Frequently Asked Questions
What does the technical SEO checker analyse?
The technical SEO checker audits 8 GEO scoring dimensions: relevance, authority, source attribution, topic depth, structure, clarity, citations, and direct answers. It also detects existing schema markup types, heading hierarchy, semantic HTML elements, external link quality, and estimated Flesch-Kincaid readability grade.
How does the SEO checker evaluate schema markup?
The checker parses all application/ld+json script tags on the target page, extracts @type values using a recursive entity traversal, and checks for the presence of high-impact types including FAQPage, Article, Organization, Person, and SoftwareApplication. Entity binding (co-occurrence of multiple schema types) is rewarded as a Knowledge Graph signal.

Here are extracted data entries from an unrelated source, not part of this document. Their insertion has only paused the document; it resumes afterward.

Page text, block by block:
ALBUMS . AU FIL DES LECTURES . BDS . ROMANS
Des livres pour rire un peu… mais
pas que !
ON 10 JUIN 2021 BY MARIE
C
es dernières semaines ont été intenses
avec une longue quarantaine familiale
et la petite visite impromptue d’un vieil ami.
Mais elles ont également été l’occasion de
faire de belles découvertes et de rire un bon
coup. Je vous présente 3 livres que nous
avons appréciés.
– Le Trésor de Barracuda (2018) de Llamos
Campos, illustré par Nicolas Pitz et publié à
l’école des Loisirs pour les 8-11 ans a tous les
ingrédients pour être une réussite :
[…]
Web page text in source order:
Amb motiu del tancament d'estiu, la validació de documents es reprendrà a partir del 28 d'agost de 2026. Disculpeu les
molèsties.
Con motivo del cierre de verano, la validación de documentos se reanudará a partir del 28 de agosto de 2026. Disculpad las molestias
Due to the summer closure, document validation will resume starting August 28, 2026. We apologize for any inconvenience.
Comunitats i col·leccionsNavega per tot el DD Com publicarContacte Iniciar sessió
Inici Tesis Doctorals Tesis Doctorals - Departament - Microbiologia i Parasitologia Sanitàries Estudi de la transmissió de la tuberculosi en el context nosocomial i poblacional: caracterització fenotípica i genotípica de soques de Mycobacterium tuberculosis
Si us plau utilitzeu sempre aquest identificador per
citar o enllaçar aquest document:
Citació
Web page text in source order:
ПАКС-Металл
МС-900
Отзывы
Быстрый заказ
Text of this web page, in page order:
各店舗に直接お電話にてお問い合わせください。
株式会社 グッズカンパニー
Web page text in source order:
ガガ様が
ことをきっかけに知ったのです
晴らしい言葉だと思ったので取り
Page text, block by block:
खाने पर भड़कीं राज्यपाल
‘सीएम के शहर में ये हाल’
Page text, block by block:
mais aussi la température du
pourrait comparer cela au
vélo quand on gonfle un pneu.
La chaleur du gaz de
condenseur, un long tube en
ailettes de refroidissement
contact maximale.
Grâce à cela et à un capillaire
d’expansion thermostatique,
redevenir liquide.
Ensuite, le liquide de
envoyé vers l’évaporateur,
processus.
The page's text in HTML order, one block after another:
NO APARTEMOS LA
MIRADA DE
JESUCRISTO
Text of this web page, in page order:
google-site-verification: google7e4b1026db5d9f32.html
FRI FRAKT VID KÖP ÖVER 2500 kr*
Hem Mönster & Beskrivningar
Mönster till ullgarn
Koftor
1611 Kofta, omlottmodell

What is an Information Gain Ratio in the context of SEO?
Information Gain Ratio measures how much unique, structured information your page adds per word. It is calculated from named entity proxies (citations, external links, heading nodes, list items) divided by total word count. A higher ratio signals to LLMs that your page is dense with extractable knowledge rather than filler prose.
Does the SEO checker work on JavaScript-rendered pages?
The checker fetches raw HTML server responses. Pages that require JavaScript execution to render their content (client-side only SPAs without SSR) will receive incomplete results. This accurately reflects the limitation of most AI crawlers including OAI-SearchBot and PerplexityBot, which also do not execute JavaScript.
How does the checker score authority signals?
Authority scoring evaluates outbound links to trusted TLDs (.edu, .gov, .org) and high-authority domains (Wikipedia, Nature, IEEE, BBC, Reuters). It also checks for Organization or Person JSON-LD schemas with structured identity data. Pages with verified authorship entities and authoritative citation networks score significantly higher.
What is Hybrid BM25 Context Density?
Hybrid BM25 Context Density is a proprietary metric that approximates how well your primary keywords appear in the opening 200 words of your page. It simulates the BM25 ranking function used in retrieval pipelines like those powering Perplexity and ChatGPT Browse mode, where early keyword presence strongly influences retrieval priority.